1 sheet puff pastry (from a 17.3-ounce box), thawed
4 tablespoons sugar, divided
Zest of 1 tangerine
Heat the oven to 400 degrees. Coat a baking sheet with cooking spray.
Unfold the pastry and lay it flat on the counter. Lightly moisten the top of the pastry with water, then sprinkle with 1 tablespoon of sugar. Flip the pastry dough over so that the sugar side is against the counter. Lightly moisten the top of the pastry with water, then sprinkle with 2 tablespoons of the remaining sugar.

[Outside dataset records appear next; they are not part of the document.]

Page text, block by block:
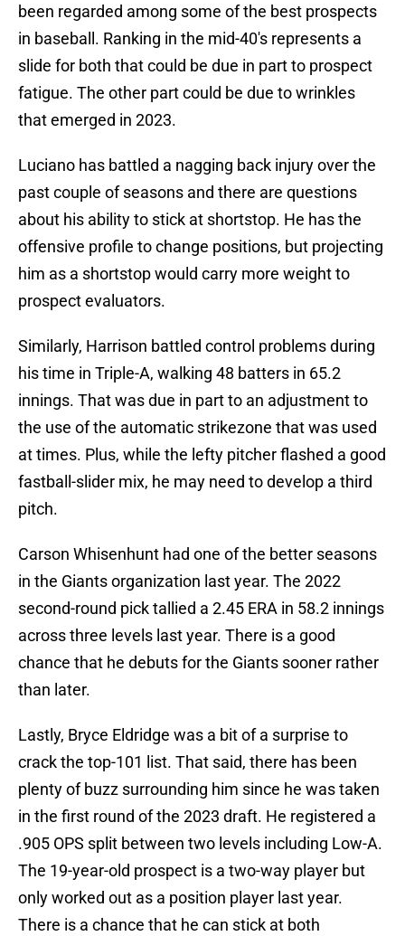
been regarded among some of the best prospects
in baseball. Ranking in the mid-40's represents a
slide for both that could be due in part to prospect
fatigue. The other part could be due to wrinkles
that emerged in 2023.
Luciano has battled a nagging back injury over the
past couple of seasons and there are questions
about his ability to stick at shortstop. He has the
offensive profile to change positions, but projecting
him as a shortstop would carry more weight to
prospect evaluators.
Similarly, Harrison battled control problems during
his time in Triple-A, walking 48 batters in 65.2
innings. That was due in part to an adjustment to
the use of the automatic strikezone that was used
at times. Plus, while the lefty pitcher flashed a good
fastball-slider mix, he may need to develop a third
pitch.
Carson Whisenhunt had one of the better seasons
in the Giants organization last year. The 2022
second-round pick tallied a 2.45 ERA in 58.2 innings
across three levels last year. There is a good
chance that he debuts for the Giants sooner rather
than later.
Lastly, Bryce Eldridge was a bit of a surprise to
crack the top-101 list. That said, there has been
plenty of buzz surrounding him since he was taken
in the first round of the 2023 draft. He registered a
.905 OPS split between two levels including Low-A.
The 19-year-old prospect is a two-way player but
only worked out as a position player last year.
There is a chance that he can stick at both
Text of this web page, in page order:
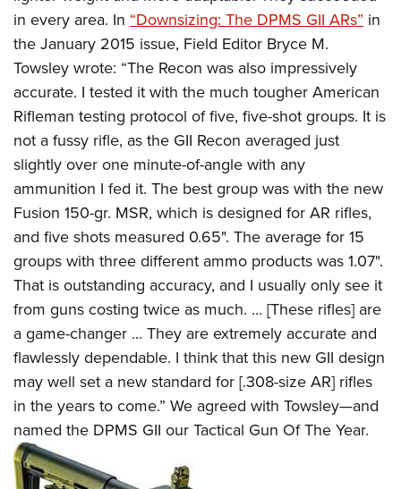
in every area. In “Downsizing: The DPMS GII ARs” in
the January 2015 issue, Field Editor Bryce M.
Towsley wrote: “The Recon was also impressively
accurate. I tested it with the much tougher American
Rifleman testing protocol of five, five-shot groups. It is
not a fussy rifle, as the GII Recon averaged just
slightly over one minute-of-angle with any
ammunition I fed it. The best group was with the new
Fusion 150-gr. MSR, which is designed for AR rifles,
and five shots measured 0.65". The average for 15
groups with three different ammo products was 1.07".
That is outstanding accuracy, and I usually only see it
from guns costing twice as much. ... [These rifles] are
a game-changer ... They are extremely accurate and
flawlessly dependable. I think that this new GII design
may well set a new standard for [.308-size AR] rifles
in the years to come.” We agreed with Towsley—and
named the DPMS GII our Tactical Gun Of The Year.
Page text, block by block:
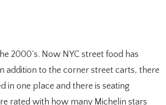
2000’s. Now NYC street food has
addition to the corner street carts, there
in one place and there is seating
rated with how many Michelin stars
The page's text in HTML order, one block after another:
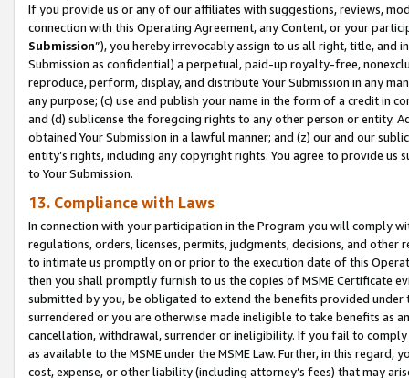
If you provide us or any of our affiliates with suggestions, reviews,
connection with this Operating Agreement, any Content, or your
Submission”), you hereby irrevocably assign to us all right, title, and
Submission as confidential) a perpetual, paid-up royalty-free,
reproduce, perform, display, and distribute Your Submission in any
any purpose; (c) use and publish your name in the form of a credit in
and (d) sublicense the foregoing rights to any other person or entity.
obtained Your Submission in a lawful manner; and (z) our and our
entity’s rights, including any copyright rights. You agree to provide us
to Your Submission.
13. Compliance with Laws
In connection with your participation in the Program you will comply
regulations, orders, licenses, permits, judgments, decisions, and
to intimate us promptly on or prior to the execution date of this
then you shall promptly furnish to us the copies of MSME Certificate
submitted by you, be obligated to extend the benefits provided under
surrendered or you are otherwise made ineligible to take benefits as
cancellation, withdrawal, surrender or ineligibility. If you fail to
as available to the MSME under the MSME Law. Further, in this
cost, expense, or other liability (including attorney’s fees) that may
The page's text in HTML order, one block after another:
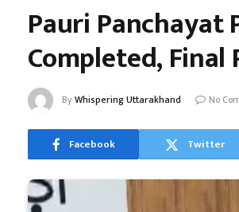
Pauri Panchayat
Completed, Final
ByWhispering Uttarakhand No
Facebook Twitter
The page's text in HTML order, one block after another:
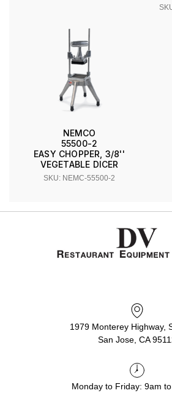
NEMCO
55500-2
EASY CHOPPER, 3/8''
VEGETABLE DICER
SKU: NEMC-55500-2
1979 Monterey Highway,
San Jose, CA
Monday to Friday: 9am
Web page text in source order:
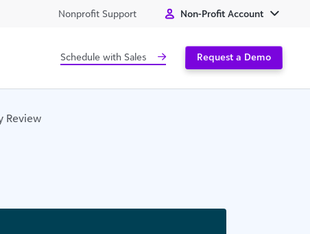
Nonprofit Support Non-Profit Account
Schedule with Sales Request a Demo
Review

Roll out the pastry to an 18-by-12-inch rectangle. Sprinkle the tangerine zest evenly over the top. Fold the puff pastry in thirds and press gently with the rolling pin to help it stick. Cut the pastry crosswise into strips ½ inch wide. Arrange the strips cut side down on the prepared baking sheet. Sprinkle with the remaining tablespoon of sugar. Bake for 20 minutes, or until golden brown all over.
Makes 12 cookies.
Nutrition values per cookie: 25 calories, 1 g fat (0 saturated), 4 g carbohydrate, 0 fiber, 3 g sugar, 0 protein, 0 cholesterol, 15 mg sodium.